The rest of this article is divided into five sections. Sections II and III discuss in brief the borrowing profile of NBFCs and the TLTRO scheme, respectively. Section IV outlines the data and methodology. The results are discussed in section V and section VI concludes.

II. Borrowings of NBFCs

NBFCs largely fund their activities via borrowings, which constitute nearly two-thirds of their liabilities. They rely on various sources to raise funds, including issuance of market instruments like NCDs and CPs, borrowing from banks, financial institutions and inter-corporate borrowings, among others (Reserve Bank of India, 2020). Markets and banks constituted 76.7 per cent of their total borrowings in December 2020 (Jayakumar et al., 2021). In this section, an analysis of market and bank borrowings of NBFCs is undertaken to understand why liquidity measures were needed to help NBFCs get through the rough patch.

II.1 Market Borrowings

In the immediate aftermath of COVID-19, market instruments – both NCDs and CPs – of NBFCs saw reduced issuances as well as a spike in yields (Rituraj et al., 2020). In March and April 2020, the period immediately after the announcement of the nationwide lockdown, bond issuances by NBFCs – both amount as well as number of issuances – fell but recovered subsequently (Chart 1a and 1b).

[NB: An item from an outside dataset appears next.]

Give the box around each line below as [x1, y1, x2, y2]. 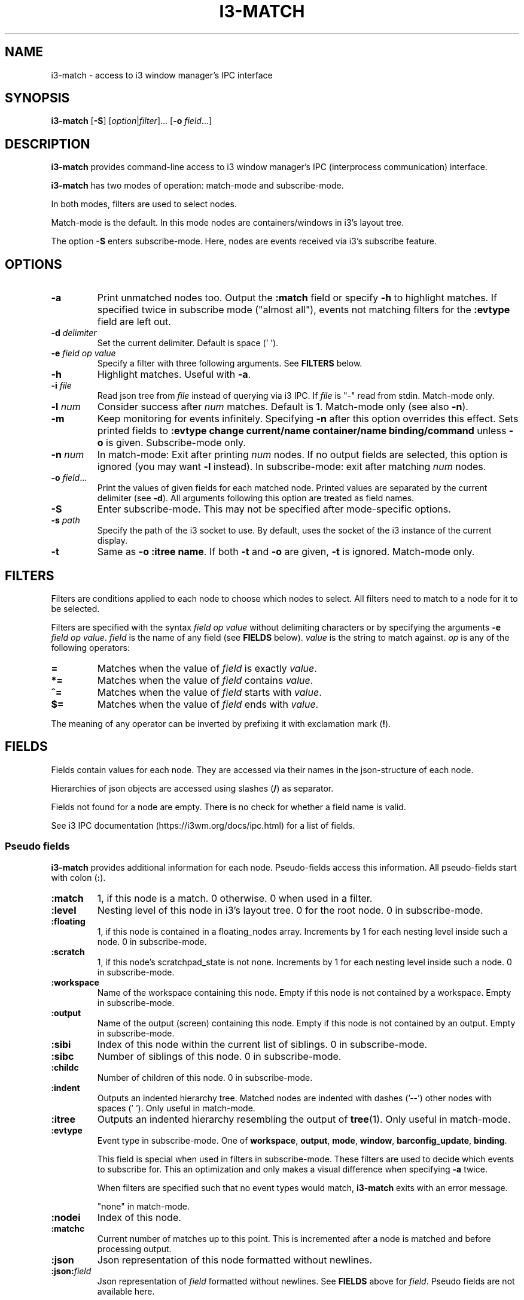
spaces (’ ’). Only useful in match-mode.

Similarly, CPs also witnessed lower issuances in the same period. The amount of CP issuances by NBFCs fell by three times during April-June 2020 as compared to April-June 2019. However, in response to the measures taken by the Reserve Bank and the Government to provide liquidity support to the non-bank lenders, the share of NBFCs in CP issuances increased sharply from September 2020 onwards (Chart 2).

Chart 1

Chart 2

The imposition of nationwide lockdown to combat COVID-19 sent jitters through the markets and it was reflected in the sentiments towards NBFCs as well. The shutting down of certain credit risk funds in April 2020 (Bitra et al., 2020) further heightened the risk aversion of market towards NBFCs2 to such an extent that even AAA rated NBFCs faced record increase in yields (Chart 3a). CPs also witnessed heavy selling by foreign investors and mutual funds during the period, which led to a spike in their spread over Treasury Bills (T-bills), particularly for private NBFCs (Chart 3b).

Chart 3

II.2 Bank Lending to NBFCs

Banks are the second-largest source of funding for NBFCs after debentures. Following the IL&FS episode, NBFCs’ reliance on bank borrowings increased compared to market borrowings and they also started changing their borrowing mix by swapping short term borrowing for longer term borrowings to better manage their asset-liability profiles. While growth in bank lending to NBFCs was on a path of deceleration, the same contracted in September 2020 after the onslaught of COVID-19 in line with a decline in lending by the dominant player – public sector banks (PSBs) (Chart 4).

Combined share of market and bank borrowings of NBFCs in total borrowings declined from 80.8 per cent in March 2019 to 73.9 per cent in September 2020 (Chart 5).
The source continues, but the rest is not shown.